### Records shown:
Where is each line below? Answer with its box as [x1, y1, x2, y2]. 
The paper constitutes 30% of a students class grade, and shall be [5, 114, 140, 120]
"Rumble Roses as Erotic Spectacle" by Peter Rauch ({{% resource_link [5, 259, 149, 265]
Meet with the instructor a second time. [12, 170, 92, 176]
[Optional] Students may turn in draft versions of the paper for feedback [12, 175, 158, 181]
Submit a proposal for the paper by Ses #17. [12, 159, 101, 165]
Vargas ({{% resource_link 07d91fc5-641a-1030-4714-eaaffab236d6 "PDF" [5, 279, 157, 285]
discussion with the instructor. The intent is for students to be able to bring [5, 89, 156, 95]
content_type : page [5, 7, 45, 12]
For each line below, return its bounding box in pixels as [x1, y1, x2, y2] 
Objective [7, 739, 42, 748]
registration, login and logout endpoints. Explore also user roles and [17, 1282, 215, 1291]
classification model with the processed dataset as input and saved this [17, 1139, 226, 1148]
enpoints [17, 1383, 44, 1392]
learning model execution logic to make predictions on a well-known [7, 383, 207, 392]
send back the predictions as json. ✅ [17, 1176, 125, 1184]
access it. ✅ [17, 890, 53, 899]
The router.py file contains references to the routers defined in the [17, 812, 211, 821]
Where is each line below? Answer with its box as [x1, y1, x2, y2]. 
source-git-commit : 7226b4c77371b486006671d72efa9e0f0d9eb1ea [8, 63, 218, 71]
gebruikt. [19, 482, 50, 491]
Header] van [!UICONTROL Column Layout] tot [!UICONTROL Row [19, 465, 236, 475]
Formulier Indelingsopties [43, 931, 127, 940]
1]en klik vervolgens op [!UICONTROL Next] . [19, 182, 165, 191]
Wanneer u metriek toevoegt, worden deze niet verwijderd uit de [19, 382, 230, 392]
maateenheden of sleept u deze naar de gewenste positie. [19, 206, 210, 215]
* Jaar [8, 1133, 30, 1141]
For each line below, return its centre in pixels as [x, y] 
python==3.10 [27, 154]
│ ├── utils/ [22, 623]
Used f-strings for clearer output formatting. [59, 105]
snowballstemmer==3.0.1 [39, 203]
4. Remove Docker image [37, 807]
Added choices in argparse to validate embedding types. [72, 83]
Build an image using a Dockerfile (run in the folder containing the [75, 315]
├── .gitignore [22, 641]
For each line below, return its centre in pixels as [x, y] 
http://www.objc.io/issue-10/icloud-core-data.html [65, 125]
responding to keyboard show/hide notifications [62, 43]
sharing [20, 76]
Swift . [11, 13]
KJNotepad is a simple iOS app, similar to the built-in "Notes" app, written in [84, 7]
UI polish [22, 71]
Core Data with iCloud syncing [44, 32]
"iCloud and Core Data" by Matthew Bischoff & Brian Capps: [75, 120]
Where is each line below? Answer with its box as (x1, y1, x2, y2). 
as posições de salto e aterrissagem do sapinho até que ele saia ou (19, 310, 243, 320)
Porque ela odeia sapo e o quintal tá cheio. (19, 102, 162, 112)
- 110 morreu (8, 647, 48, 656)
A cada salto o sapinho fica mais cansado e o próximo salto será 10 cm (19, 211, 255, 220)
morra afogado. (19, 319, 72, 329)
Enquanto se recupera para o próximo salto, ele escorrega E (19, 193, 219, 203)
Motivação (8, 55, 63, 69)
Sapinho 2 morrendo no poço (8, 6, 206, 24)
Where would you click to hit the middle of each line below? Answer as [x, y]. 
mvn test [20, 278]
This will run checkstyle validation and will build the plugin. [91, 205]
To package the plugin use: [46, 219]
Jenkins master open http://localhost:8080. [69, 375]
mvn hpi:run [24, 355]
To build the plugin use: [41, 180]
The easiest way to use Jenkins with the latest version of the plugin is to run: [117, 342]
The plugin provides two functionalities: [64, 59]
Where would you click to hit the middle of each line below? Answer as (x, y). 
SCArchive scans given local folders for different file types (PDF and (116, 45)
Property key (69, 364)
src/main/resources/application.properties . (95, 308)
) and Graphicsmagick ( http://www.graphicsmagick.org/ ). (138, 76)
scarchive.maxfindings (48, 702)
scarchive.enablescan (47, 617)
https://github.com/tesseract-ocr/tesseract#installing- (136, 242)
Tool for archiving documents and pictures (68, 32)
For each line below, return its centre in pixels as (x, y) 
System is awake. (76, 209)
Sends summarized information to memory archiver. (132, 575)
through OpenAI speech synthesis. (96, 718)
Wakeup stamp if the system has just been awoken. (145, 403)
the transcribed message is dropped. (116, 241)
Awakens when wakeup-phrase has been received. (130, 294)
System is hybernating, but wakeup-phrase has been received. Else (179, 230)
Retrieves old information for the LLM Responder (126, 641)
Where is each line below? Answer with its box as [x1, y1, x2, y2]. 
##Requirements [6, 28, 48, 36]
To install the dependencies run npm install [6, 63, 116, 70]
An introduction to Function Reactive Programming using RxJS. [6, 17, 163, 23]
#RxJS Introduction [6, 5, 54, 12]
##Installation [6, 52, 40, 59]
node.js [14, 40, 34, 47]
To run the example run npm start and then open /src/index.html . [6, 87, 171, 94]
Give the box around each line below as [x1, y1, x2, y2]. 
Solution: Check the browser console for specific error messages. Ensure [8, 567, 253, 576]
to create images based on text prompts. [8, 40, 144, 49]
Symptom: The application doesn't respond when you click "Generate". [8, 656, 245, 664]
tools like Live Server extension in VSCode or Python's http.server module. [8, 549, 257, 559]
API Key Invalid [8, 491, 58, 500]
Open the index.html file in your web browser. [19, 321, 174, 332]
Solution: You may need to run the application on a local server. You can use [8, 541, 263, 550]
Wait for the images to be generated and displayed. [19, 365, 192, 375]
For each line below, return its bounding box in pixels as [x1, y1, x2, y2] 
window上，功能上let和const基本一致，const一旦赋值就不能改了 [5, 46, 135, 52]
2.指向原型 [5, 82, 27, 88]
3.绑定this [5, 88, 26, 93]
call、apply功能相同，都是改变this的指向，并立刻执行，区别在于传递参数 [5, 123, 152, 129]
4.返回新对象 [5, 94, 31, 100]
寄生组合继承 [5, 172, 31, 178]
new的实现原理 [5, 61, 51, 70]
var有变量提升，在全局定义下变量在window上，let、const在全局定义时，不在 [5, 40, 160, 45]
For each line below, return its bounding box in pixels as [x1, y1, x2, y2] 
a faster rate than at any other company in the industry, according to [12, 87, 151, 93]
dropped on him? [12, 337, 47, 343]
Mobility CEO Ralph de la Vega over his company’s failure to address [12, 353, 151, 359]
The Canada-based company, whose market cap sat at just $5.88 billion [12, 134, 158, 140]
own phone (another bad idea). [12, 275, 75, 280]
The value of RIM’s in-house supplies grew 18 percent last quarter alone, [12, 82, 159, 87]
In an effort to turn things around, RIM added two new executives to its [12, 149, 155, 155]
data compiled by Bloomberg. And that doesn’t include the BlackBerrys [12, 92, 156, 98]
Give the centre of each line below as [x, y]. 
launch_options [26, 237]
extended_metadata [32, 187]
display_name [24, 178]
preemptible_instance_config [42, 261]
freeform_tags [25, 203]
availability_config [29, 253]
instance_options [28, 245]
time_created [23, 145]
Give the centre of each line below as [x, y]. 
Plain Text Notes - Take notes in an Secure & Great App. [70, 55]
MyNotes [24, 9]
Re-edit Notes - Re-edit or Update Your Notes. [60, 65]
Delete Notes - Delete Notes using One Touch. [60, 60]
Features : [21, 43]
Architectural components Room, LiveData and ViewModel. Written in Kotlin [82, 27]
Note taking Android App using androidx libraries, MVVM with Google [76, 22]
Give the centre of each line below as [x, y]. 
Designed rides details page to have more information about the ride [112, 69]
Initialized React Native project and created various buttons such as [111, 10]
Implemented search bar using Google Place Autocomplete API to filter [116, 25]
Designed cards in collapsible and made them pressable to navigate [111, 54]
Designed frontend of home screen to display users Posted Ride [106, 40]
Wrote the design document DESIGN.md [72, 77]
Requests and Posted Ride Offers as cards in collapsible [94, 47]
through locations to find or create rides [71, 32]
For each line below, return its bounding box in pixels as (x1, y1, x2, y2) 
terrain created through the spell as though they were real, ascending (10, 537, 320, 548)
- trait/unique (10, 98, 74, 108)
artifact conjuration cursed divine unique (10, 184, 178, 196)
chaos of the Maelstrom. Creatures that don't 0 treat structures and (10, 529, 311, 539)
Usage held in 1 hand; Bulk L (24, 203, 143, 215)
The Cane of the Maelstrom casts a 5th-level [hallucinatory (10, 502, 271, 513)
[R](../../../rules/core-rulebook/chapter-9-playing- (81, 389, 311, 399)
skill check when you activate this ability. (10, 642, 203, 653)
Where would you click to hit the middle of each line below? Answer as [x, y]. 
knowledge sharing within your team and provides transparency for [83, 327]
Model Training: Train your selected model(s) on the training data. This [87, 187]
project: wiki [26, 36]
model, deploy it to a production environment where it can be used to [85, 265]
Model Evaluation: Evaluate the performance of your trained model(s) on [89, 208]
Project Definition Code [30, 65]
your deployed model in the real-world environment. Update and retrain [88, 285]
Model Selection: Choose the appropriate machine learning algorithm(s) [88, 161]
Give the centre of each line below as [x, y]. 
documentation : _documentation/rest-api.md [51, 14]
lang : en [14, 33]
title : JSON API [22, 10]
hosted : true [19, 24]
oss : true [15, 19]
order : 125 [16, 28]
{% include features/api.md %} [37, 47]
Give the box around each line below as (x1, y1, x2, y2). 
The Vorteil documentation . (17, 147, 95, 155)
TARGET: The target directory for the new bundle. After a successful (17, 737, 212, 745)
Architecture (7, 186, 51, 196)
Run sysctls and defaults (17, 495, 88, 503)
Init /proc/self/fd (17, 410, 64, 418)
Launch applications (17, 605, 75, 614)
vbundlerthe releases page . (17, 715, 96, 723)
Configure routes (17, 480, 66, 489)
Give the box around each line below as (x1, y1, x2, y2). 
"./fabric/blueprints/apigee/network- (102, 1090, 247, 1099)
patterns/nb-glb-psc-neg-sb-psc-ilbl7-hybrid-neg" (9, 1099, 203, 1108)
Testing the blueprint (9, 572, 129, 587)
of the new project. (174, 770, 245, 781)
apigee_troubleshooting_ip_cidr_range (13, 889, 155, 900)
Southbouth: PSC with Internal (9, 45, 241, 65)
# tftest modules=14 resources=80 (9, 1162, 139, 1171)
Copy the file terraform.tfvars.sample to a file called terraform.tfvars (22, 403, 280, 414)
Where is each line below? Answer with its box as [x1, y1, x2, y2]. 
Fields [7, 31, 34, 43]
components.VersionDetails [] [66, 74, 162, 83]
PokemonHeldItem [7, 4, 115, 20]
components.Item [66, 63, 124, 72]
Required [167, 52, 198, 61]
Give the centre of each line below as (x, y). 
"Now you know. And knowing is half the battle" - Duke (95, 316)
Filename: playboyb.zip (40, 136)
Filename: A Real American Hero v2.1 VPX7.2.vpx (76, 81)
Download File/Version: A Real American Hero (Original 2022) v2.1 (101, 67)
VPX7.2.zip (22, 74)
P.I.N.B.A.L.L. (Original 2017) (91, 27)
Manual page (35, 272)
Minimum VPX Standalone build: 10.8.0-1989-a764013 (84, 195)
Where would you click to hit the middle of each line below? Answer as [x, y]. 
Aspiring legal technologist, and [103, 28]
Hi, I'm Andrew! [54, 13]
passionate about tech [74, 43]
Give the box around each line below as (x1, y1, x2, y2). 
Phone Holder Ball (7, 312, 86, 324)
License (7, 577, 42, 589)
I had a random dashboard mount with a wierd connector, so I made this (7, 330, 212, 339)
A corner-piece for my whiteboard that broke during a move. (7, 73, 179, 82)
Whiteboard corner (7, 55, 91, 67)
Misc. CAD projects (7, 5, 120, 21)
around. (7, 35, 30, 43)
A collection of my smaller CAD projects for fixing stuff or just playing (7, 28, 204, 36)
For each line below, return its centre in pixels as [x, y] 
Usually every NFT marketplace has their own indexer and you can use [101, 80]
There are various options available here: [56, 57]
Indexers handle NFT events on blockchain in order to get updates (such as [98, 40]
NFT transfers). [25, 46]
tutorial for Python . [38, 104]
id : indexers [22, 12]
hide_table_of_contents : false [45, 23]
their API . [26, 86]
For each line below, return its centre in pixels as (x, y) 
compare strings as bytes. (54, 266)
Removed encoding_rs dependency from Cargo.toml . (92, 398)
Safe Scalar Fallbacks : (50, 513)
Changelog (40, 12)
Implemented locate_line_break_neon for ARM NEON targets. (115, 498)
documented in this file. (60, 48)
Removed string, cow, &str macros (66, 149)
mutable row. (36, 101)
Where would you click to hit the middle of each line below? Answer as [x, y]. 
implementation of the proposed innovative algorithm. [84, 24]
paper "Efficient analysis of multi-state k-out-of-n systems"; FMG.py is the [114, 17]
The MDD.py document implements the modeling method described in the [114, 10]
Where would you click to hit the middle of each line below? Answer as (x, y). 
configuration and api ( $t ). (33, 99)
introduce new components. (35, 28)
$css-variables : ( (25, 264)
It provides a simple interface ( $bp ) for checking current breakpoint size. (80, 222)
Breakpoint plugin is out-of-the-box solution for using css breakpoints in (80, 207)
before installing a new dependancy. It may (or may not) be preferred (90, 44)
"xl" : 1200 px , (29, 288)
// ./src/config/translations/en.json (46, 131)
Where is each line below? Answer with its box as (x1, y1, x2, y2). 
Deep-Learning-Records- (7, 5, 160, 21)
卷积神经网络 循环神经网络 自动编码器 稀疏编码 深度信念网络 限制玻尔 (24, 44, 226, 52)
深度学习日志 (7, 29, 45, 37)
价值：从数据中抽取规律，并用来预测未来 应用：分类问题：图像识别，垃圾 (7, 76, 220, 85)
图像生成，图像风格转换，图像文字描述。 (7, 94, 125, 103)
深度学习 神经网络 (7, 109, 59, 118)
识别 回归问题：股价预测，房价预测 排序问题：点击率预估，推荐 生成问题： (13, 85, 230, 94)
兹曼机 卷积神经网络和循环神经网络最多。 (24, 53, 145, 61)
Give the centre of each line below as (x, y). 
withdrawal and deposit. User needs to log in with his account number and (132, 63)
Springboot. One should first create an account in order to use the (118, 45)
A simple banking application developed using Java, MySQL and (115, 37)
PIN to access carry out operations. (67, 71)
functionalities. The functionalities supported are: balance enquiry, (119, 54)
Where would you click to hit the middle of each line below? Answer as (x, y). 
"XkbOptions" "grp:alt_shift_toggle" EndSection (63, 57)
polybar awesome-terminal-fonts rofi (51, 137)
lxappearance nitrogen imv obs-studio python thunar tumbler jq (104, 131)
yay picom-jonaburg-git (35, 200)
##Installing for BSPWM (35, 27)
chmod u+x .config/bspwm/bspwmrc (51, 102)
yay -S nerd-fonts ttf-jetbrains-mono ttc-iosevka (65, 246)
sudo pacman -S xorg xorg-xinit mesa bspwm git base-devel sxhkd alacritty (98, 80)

### Exercise:
Which lines in the data above hold the string "Removed"? Show each one.

### Completed exercise:
Removed encoding_rs dependency from Cargo.toml . (92, 398)
Removed string, cow, &str macros (66, 149)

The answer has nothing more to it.